Reconfiguration overhead
Both the software and PACO LUT implementations do not directly compare to the
trivial implementation as they involve ahead-of-time knowledge of the gamma
exponent and corresponding precomputation of data.
In the following we analyze the penalty of re-computing a lookup table for
8 bits of input data (256 value Lookup table).
The PACO LUT uses up to 19 bits of information to compute its output ( 7 bits
of segment addresses and 11 bits of interpolation ) thus the full 256 possible
inputs must be computed to adjust the LUT for a new gamma value.
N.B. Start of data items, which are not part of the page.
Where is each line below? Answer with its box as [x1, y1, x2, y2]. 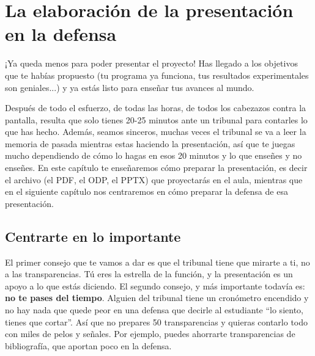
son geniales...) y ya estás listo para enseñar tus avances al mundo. [5, 81, 254, 93]
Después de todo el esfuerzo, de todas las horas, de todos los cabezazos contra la [5, 101, 306, 114]
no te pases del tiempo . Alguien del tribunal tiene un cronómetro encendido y [5, 291, 309, 304]
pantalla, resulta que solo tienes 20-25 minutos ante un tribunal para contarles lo [5, 113, 308, 126]
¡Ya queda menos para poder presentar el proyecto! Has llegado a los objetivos [5, 57, 298, 70]
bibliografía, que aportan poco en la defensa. [5, 339, 172, 352]
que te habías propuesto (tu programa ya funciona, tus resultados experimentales [5, 68, 309, 81]
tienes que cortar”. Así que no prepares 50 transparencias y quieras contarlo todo [5, 315, 308, 328]
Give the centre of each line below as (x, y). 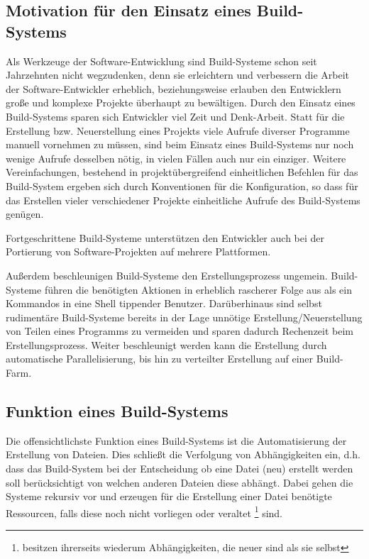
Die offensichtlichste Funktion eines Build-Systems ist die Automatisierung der (176, 440)
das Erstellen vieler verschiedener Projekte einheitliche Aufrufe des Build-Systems (183, 200)
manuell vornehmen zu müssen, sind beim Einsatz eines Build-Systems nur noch (180, 144)
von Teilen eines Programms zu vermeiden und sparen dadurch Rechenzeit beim (180, 331)
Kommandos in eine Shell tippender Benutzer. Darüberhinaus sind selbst (164, 303)
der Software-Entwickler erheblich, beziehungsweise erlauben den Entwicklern (174, 88)
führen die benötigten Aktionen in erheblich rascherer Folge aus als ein (198, 289)
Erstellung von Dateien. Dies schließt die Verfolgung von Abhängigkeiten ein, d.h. (183, 454)
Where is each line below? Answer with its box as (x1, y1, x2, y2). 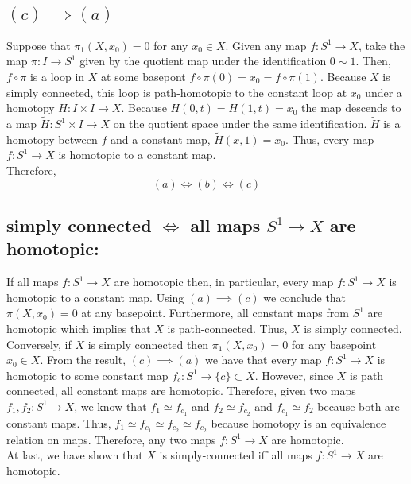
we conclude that (263, 288, 347, 305)
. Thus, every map (285, 130, 374, 147)
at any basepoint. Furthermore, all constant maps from (81, 304, 349, 321)
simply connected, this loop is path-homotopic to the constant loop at (6, 83, 347, 100)
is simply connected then (87, 335, 209, 352)
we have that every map (204, 351, 322, 368)
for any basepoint (291, 335, 377, 352)
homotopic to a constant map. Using (6, 288, 184, 305)
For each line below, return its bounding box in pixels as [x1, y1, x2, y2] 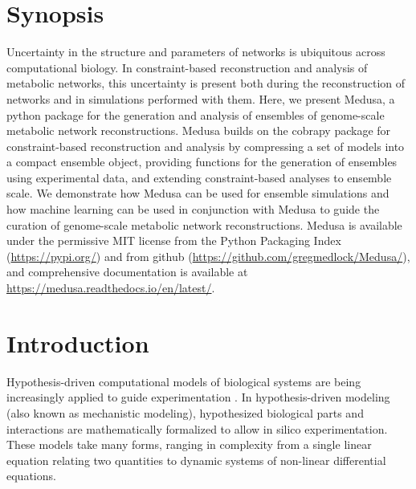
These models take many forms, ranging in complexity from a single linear [6, 436, 372, 453]
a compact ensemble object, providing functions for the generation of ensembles [6, 153, 398, 170]
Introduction [6, 326, 149, 359]
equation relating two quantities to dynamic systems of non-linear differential [6, 451, 386, 468]
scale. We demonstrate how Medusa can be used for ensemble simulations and [6, 185, 389, 202]
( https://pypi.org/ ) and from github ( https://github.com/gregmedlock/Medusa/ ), [6, 247, 410, 264]
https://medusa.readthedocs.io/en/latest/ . [6, 279, 215, 296]
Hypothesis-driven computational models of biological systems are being [6, 373, 361, 389]
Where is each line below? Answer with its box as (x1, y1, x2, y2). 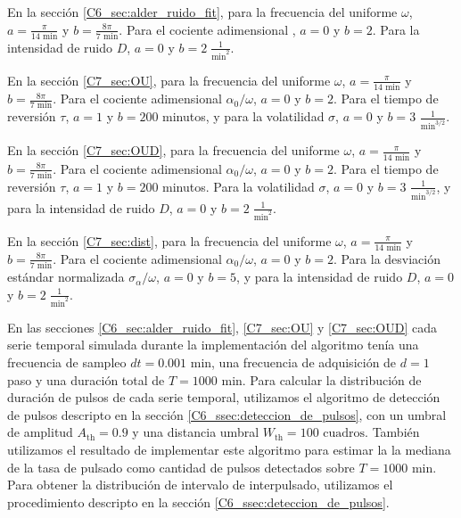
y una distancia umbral (132, 423, 259, 441)
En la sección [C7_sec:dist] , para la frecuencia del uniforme (7, 231, 332, 250)
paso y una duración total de (7, 370, 165, 389)
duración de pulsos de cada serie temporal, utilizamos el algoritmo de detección (7, 388, 440, 407)
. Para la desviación (333, 249, 441, 267)
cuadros (323, 427, 366, 440)
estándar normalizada (7, 267, 125, 286)
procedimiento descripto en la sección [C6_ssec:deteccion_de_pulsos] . (7, 492, 390, 511)

In addition to this, the raw data points must be translated to base and
incline values for the PACO LUT.
To test the overhead of reconfiguration, a fixed-point implementation of the trivial algorithm was written to be run on the Rocket SoC. While this implementation is very slow, it gives a rough estimation of reconfiguration overhead. The table below shows reconfiguration time and speedup for reconfiguration with various gamma values:
gamma | fixedpoint computation | software LUT | PACO LUT | speedup |
---|---|---|---|---|
0.1875 | 4282067 | 4291503 | 4301724 | 1.00 |
0.3750 | 4621677 | 4646191 | 4654250 | 1.00 |
0.5625 | 4918827 | 4912637 | 4941795 | 1.01 |
0.7500 | 5118668 | 5137432 | 5128493 | 1.00 |
0.9375 | 5357255 | 5359153 | 5405529 | 1.01 |
1.1875 | 5739910 | 5738189 | 5774236 | 1.01 |
1.3750 | 5945458 | 5935402 | 5981904 | 1.01 |
1.5625 | 5902792 | 5901757 | 5932537 | 1.01 |
1.7500 | 5532115 | 5536970 | 5559159 | 1.00 |
1.9375 | 4815349 | 4820213 | 4842020 | 1.00 |
We see that the reconfiguration overhead for both LUT versions are roughly
equal and the majority of time is consumed during fixedpoint computation.
Due to a jitter in the computation it is not possible to state accurate
comparisons of configuration time without computation time.
Using data from the timing comparison we also see that during recomputation
using fixed-point values, about 49 to 69 thousand pixels could have been
processed with the PACO LUT (45 to 63 thousand using the software LUT).
This corresponds to a greyscale image of about 256 by 256 pixels.
Conclusion
We have seen that gamma correction can be approximated very efficiently using the PACO LUT implementation. Compared to software-based lookup-table implementation, which consists of only a single lookup, a speedup of 38% was achieved while keeping the approximation error below 0.1%.